10 March – Anglo-Siamese Treaty signed in Bangkok .
15 March – Selfridges department store opens in London .[ 3]
16 March – Port of London Authority established.[ 3]
11 April – coming into effect of Children Act 1908 (8 Edw. 7 . c. 67), establishing separate juvenile courts for 10–16-year-olds; abolishing the use of custody for under-fourteens and hanging for under-sixteens; introducing the registration of foster parents ; and restricting access for under-16s to cigarettes and alcohol.
24 April – the FA Cup final is won by Manchester United for the first time, as they beat Bristol City 1–0 at Crystal Palace .[ 6]
29 April – People's Budget introduced in the British Parliament by David Lloyd George .[ 7]

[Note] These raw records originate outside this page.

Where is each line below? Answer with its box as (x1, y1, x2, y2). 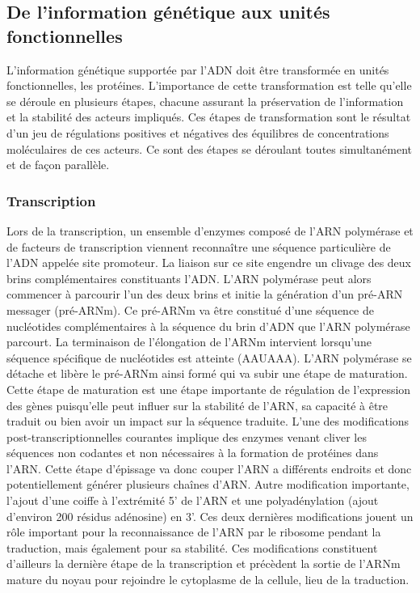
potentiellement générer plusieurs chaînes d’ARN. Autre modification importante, (6, 476, 409, 493)
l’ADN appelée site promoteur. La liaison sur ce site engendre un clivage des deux (6, 254, 412, 271)
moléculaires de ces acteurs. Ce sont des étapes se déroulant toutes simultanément (6, 140, 412, 157)
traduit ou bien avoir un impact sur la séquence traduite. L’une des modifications (6, 413, 409, 430)
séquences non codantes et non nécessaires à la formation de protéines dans (6, 444, 379, 461)
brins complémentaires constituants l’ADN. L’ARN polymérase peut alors (6, 269, 372, 286)
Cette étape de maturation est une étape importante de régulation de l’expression (6, 380, 411, 397)
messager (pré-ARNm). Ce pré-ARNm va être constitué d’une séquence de (6, 301, 374, 318)
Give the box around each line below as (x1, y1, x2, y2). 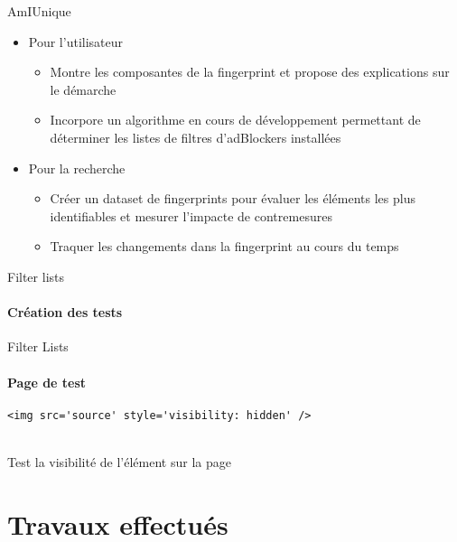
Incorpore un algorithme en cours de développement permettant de (50, 110, 421, 129)
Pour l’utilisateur (28, 32, 124, 51)
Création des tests (7, 303, 123, 322)
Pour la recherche (28, 158, 126, 177)
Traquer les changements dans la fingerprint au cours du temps (50, 237, 399, 256)
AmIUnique (7, 2, 71, 20)
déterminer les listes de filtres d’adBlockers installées (50, 127, 341, 146)
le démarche (50, 79, 117, 98)
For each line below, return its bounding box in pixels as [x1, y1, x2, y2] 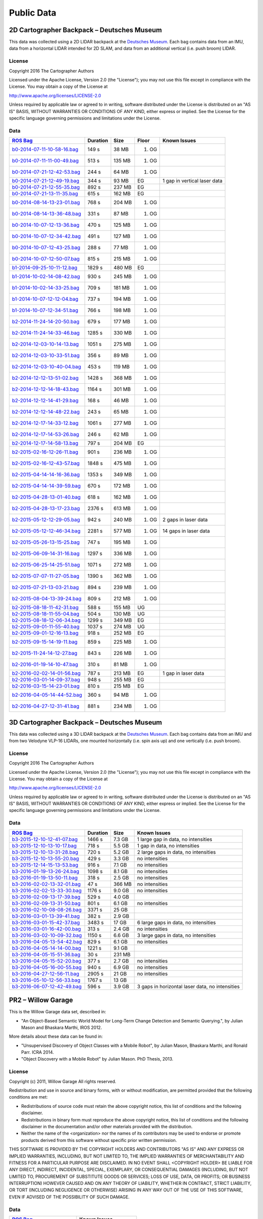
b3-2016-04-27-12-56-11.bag [12, 970, 80, 977]
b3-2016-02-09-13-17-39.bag [12, 893, 80, 900]
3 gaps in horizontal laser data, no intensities [137, 983, 240, 990]
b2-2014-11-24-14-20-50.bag [12, 318, 80, 325]
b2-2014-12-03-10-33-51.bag [12, 352, 80, 359]
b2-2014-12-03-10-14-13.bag [12, 341, 79, 348]
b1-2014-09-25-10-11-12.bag [12, 264, 77, 271]
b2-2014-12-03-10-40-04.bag [12, 363, 81, 370]

2 May – John Moore-Brabazon becomes the first resident British citizen to make a recognised powered heavier-than-air flight in the UK, flying from The Aero Club 's ground at Leysdown on the Isle of Sheppey in his Voisin biplane Bird of Passage .[ 8]
13 May – Lonmin is incorporated in the UK as the London and Rhodesian Mining and Land Company Limited.[ 9]
26 May – the King's horse, Minoru , wins the Epsom Derby .[ 10]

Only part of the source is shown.